[Data items]
--- START ---

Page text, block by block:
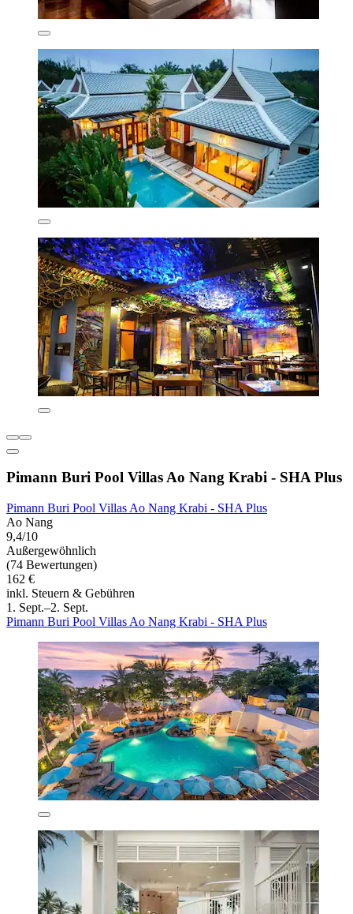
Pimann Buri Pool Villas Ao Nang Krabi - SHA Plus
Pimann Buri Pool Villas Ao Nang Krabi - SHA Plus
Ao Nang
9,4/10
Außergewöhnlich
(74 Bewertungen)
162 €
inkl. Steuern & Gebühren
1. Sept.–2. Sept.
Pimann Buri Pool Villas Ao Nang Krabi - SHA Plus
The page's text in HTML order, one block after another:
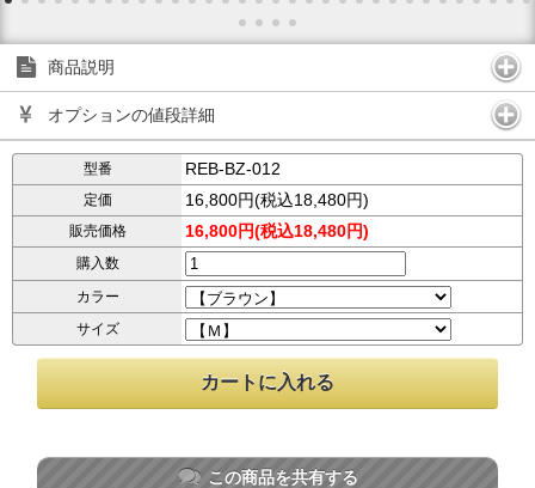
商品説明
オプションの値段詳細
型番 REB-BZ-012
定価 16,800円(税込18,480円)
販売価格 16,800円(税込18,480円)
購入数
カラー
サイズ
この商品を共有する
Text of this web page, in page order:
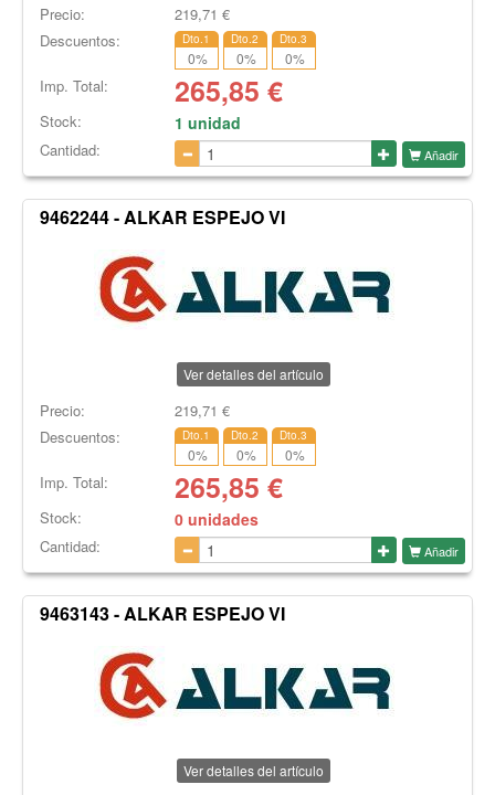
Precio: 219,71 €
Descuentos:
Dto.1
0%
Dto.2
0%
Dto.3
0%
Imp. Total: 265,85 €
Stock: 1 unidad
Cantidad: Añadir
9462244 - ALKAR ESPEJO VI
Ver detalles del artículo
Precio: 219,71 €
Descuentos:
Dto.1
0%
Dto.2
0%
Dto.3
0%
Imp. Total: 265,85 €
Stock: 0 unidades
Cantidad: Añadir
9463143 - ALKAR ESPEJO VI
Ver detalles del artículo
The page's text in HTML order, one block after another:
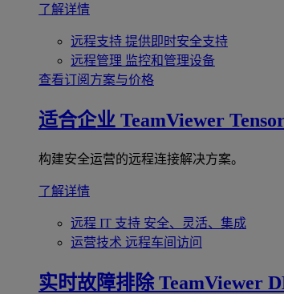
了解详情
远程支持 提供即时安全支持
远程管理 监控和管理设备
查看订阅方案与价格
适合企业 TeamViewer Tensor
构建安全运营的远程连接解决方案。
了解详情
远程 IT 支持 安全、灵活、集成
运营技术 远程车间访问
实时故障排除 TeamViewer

--- END ---

--- WHAT YOU WILL DO ---
Only the count is needed: the number of lines in the data that include the word "ALKAR".

--- WRITTEN RESPONSE ---
2